Similarly, self-assembled pH-sensitive micelles functionalized with PEG and anchored to ALN showed increased accumulation in bones, with the NPs undergoing degradation and subsequently releasing their therapeutic load in the acidic tumor microenvironment for the treatment of BCBM.134 Clementi et al135 designed, characterized, and coupled a non-toxic PTX and ALN using PEG-(β-Glu)-dendrimer macromolecules, which ensured strong bone targeting through high hydroxyapatite binding. DOX-loaded PLGA-PEG-ALN showed higher efficacy in inhibiting BCBM than did free drugs or unloaded NPs. Huang et al55 reported that functionalized coordination polymer NPs (DZ@ALN) co-delivered a cisplatin prodrug (DSP) and the antiresorptive drug, ZOL, for combination therapy. The multifunctional DZ@ALN, with a diameter of approximately 40 nm, can cross the fissures of bone marrow sinus capillaries and has shown excellent bone-seeking ability both in vitro and in vivo. DZ@ALN significantly inhibits tumor cell proliferation, relieves bone pain, and significantly suppresses osteoclast activation without causing significant systemic toxicity. The particle size of DSP-Zn@PEG-ALN NPs can be controlled by adjusting the volume ratio of the aqueous phase to the oil phase in the microemulsion. A particle size of approximately 55 nm allows exudation through the slits of the bone sinus capillaries (80 nm) and localization in transferred bone. In vivo biodistribution studies demonstrated that intravenously injected DSP-Zn@PEG-ALN NPs delivered approximately four-fold more platinum into bone metastases.40 Pang et al45 used surface-modified immune-stimulating cytosine-phosphate-guanosine-loaded metal-organic framework (MOF) NPs with the FDA-approved antiresorptive BP ZOL to enhance bone-targeting. These functionalized bone-targeted immunostimulatory MOF NPs bind tightly to calcium phosphates ex vivo and accumulate in bone tissue in vivo. Moreover, researchers developed PLA NPs loaded with DOX and encapsulating bone-targeting pamidronate for targeting malignant bone tumors. The biodistribution of radiolabeled pamidronate-NPs showed stronger bone–tumor accumulating capacity and longer retention time in vivo than those of non-targeting NPs.
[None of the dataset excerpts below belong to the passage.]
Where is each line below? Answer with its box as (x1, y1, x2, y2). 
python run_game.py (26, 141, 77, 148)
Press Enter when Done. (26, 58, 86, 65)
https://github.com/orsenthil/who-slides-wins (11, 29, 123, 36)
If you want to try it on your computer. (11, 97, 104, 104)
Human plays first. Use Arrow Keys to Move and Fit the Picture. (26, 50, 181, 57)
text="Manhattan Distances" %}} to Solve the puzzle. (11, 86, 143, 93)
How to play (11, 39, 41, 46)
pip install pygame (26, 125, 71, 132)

Polyphosphates (polyP) are also utilized in bone-targeting systems. ZOL-anchored Ca-polyP nanomaterials/microparticles can maintain the morphogenetic and mineralization induction activities of polyP and the anti-osteolytic properties of BP.136 Mann et al137 proposed E-selectin-targeted porous silicon-based NPs for targeting bone marrow endothelial cells, demonstrating an eight-fold increase in their bone marrow targeting ability compared to non-targeted drugs in a mouse mammary metastasis model. The strategy for localizing these NPs in the bone marrow utilizes the unique properties of bone marrow capillary endothelial cells that express E-selectin and vascular cell adhesion molecule-1, which facilitate cell homing.138 Zhao et al139 reported that bone-targeted NPs DOX@ALN-(HA-PASP)CL inhibited bone resorption and tumor cell propagation by specifically releasing ALN and DOX at the site of bone metastases. Researchers developed a multifunctional and multi-responsive superparamagnetic iron oxide NP system that specifically targets bone metastasis sites to release furin inhibitory peptides via MMP2/9-triggered cleavage to exert anticancer and anti-osteoclastic effects.58 Xiang et al140 also developed indocyanine green-enhanced PTX prodrug NPs for advanced near-infrared imaging and chemotherapy. The hydrophilicity of indocyanine green confers enhanced assembly and colloidal stability to PTX prodrugs, as well as tumor bio-imaging and precision therapeutic capabilities, demonstrating preferential tumor accumulation and comparable anticancer efficacy while mitigating the systemic toxicity of chemotherapy.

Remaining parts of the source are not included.